Problem details >>
Word for word, write the records out again, but omit each picture.

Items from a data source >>
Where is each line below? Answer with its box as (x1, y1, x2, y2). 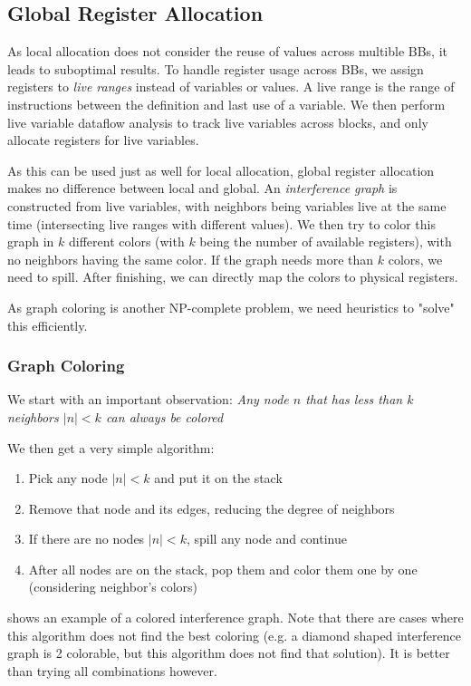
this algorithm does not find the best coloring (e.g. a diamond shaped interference (7, 625, 461, 644)
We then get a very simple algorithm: (7, 438, 215, 457)
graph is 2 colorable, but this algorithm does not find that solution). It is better (7, 643, 450, 662)
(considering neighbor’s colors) (28, 577, 198, 596)
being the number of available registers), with (199, 232, 452, 251)
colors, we (388, 249, 443, 268)
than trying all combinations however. (7, 661, 217, 680)
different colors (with (69, 232, 185, 251)
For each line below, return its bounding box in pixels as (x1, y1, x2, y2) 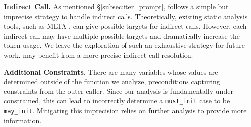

Result of the task >>
Where is each line below? Answer with its box as (x1, y1, x2, y2). 
this algorithm does not find the best coloring (e.g. a diamond shaped interference (7, 625, 461, 644)
We then get a very simple algorithm: (7, 438, 215, 457)
graph is 2 colorable, but this algorithm does not find that solution). It is better (7, 643, 450, 662)
(considering neighbor’s colors) (28, 577, 198, 596)
being the number of available registers), with (199, 232, 452, 251)
colors, we (388, 249, 443, 268)
than trying all combinations however. (7, 661, 217, 680)
different colors (with (69, 232, 185, 251)
For each line below, return its bounding box in pixels as (x1, y1, x2, y2) 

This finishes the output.